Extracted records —
>>>>
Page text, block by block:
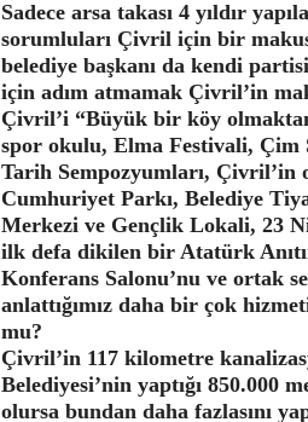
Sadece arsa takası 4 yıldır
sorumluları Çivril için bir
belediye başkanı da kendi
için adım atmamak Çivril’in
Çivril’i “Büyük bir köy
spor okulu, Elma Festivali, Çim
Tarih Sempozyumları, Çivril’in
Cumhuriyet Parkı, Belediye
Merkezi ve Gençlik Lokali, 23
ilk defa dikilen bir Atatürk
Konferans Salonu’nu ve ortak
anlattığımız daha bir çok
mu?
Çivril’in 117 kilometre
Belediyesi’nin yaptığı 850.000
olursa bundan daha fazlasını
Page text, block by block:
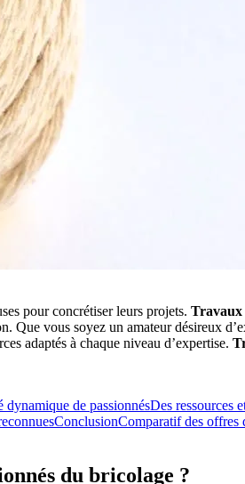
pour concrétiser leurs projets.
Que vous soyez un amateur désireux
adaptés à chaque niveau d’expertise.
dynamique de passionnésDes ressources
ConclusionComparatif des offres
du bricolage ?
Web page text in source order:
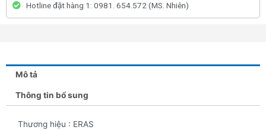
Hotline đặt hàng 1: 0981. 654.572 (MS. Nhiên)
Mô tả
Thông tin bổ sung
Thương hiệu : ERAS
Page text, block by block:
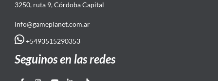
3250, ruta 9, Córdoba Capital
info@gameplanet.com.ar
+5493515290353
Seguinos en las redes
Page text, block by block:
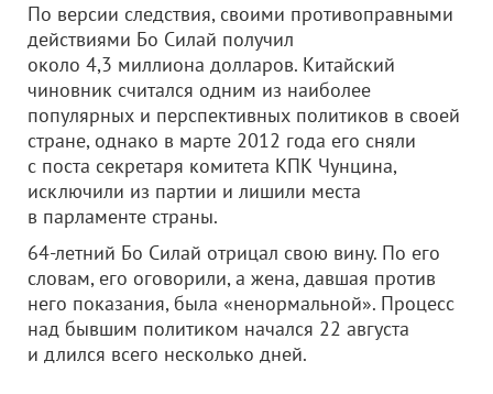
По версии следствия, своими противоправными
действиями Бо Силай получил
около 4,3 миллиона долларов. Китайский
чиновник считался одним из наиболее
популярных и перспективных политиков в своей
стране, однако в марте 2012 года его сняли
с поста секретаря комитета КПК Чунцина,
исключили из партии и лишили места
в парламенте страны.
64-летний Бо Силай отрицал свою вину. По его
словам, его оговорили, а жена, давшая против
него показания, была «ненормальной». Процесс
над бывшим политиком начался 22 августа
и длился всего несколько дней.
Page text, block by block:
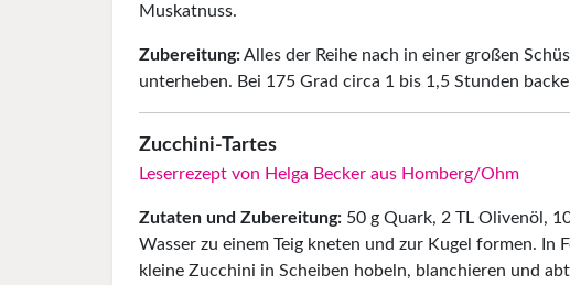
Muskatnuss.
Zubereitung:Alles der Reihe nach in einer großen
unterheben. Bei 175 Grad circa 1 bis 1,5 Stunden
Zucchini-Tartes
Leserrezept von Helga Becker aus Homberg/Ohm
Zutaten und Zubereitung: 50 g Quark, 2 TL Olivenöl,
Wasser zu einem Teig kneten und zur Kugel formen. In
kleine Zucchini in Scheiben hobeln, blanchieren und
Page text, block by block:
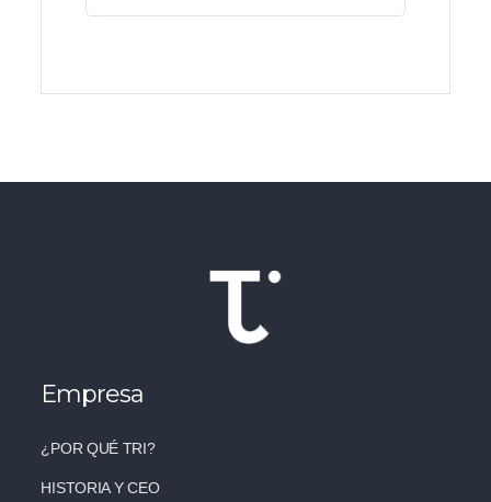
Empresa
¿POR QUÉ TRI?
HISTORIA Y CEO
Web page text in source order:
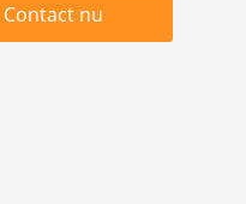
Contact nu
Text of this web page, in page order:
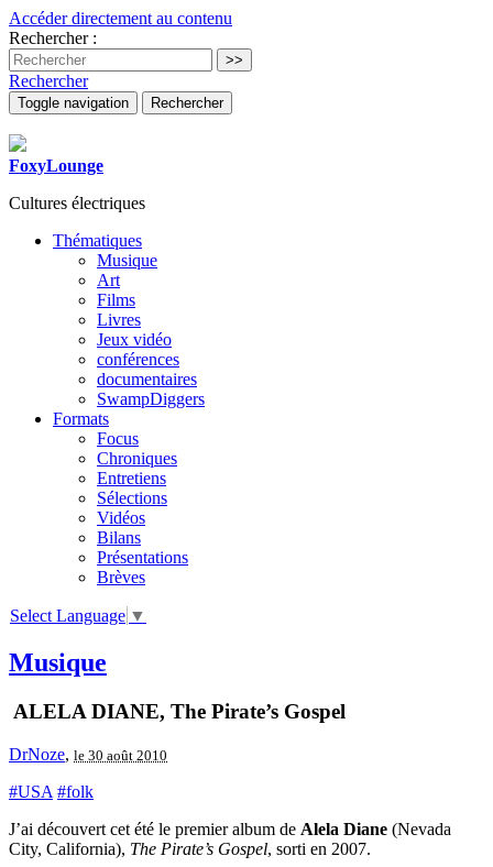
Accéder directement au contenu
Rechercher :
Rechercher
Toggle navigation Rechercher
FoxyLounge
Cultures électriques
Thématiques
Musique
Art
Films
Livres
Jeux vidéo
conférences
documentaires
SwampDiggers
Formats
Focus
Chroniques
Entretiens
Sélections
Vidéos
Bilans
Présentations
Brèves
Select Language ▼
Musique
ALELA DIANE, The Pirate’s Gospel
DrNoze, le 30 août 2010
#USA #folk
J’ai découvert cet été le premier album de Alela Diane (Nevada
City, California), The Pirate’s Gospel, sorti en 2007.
<<<<
Out of the records above, return only the lines from the one with "стране, однако в марте 2012 года его сняли" through the one with "Zucchini-Tartes", exactly, and none of the pictures.

стране, однако в марте 2012 года его сняли
с поста секретаря комитета КПК Чунцина,
исключили из партии и лишили места
в парламенте страны.
64-летний Бо Силай отрицал свою вину. По его
словам, его оговорили, а жена, давшая против
него показания, была «ненормальной». Процесс
над бывшим политиком начался 22 августа
и длился всего несколько дней.
Page text, block by block:
Muskatnuss.
Zubereitung:Alles der Reihe nach in einer großen
unterheben. Bei 175 Grad circa 1 bis 1,5 Stunden
Zucchini-Tartes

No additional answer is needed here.